[Extracted records]
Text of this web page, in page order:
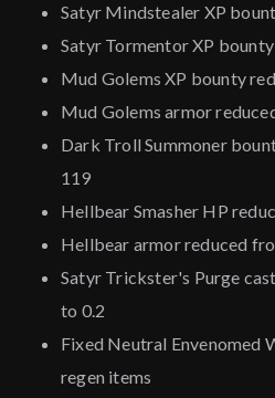
Satyr Mindstealer XP
Satyr Tormentor XP
Mud Golems XP bounty
Mud Golems armor
Dark Troll Summoner
119
Hellbear Smasher HP
Hellbear armor reduced
Satyr Trickster's Purge
to 0.2
Fixed Neutral Envenomed
regen items
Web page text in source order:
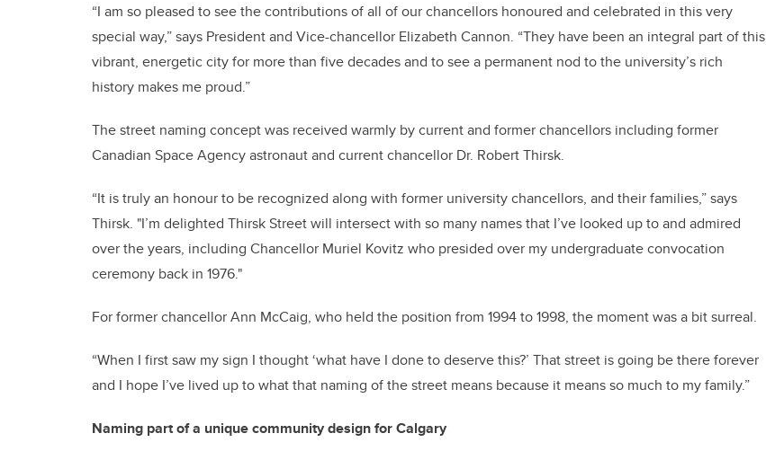
“I am so pleased to see the contributions of all of our chancellors honoured and celebrated in this very
special way,” says President and Vice-chancellor Elizabeth Cannon. “They have been an integral part of this
vibrant, energetic city for more than five decades and to see a permanent nod to the university’s rich
history makes me proud.”
The street naming concept was received warmly by current and former chancellors including former
Canadian Space Agency astronaut and current chancellor Dr. Robert Thirsk.
“It is truly an honour to be recognized along with former university chancellors, and their families,” says
Thirsk. "I’m delighted Thirsk Street will intersect with so many names that I’ve looked up to and admired
over the years, including Chancellor Muriel Kovitz who presided over my undergraduate convocation
ceremony back in 1976."
For former chancellor Ann McCaig, who held the position from 1994 to 1998, the moment was a bit surreal.
“When I first saw my sign I thought ‘what have I done to deserve this?’ That street is going be there forever
and I hope I’ve lived up to what that naming of the street means because it means so much to my family.”
Naming part of a unique community design for Calgary
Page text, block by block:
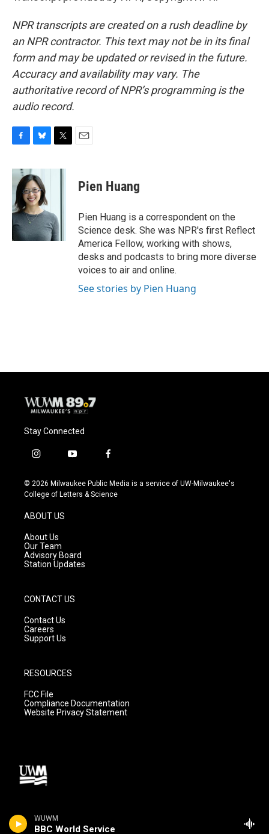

### Exercise directions
Reproduce the lines above exactly, image-free.

### Solution to this exercise
Text of this web page, in page order:
Satyr Mindstealer XP
Satyr Tormentor XP
Mud Golems XP bounty
Mud Golems armor
Dark Troll Summoner
119
Hellbear Smasher HP
Hellbear armor reduced
Satyr Trickster's Purge
to 0.2
Fixed Neutral Envenomed
regen items
Web page text in source order:
“I am so pleased to see the contributions of all of our chancellors honoured and celebrated in this very
special way,” says President and Vice-chancellor Elizabeth Cannon. “They have been an integral part of this
vibrant, energetic city for more than five decades and to see a permanent nod to the university’s rich
history makes me proud.”
The street naming concept was received warmly by current and former chancellors including former
Canadian Space Agency astronaut and current chancellor Dr. Robert Thirsk.
“It is truly an honour to be recognized along with former university chancellors, and their families,” says
Thirsk. "I’m delighted Thirsk Street will intersect with so many names that I’ve looked up to and admired
over the years, including Chancellor Muriel Kovitz who presided over my undergraduate convocation
ceremony back in 1976."
For former chancellor Ann McCaig, who held the position from 1994 to 1998, the moment was a bit surreal.
“When I first saw my sign I thought ‘what have I done to deserve this?’ That street is going be there forever
and I hope I’ve lived up to what that naming of the street means because it means so much to my family.”
Naming part of a unique community design for Calgary
Page text, block by block:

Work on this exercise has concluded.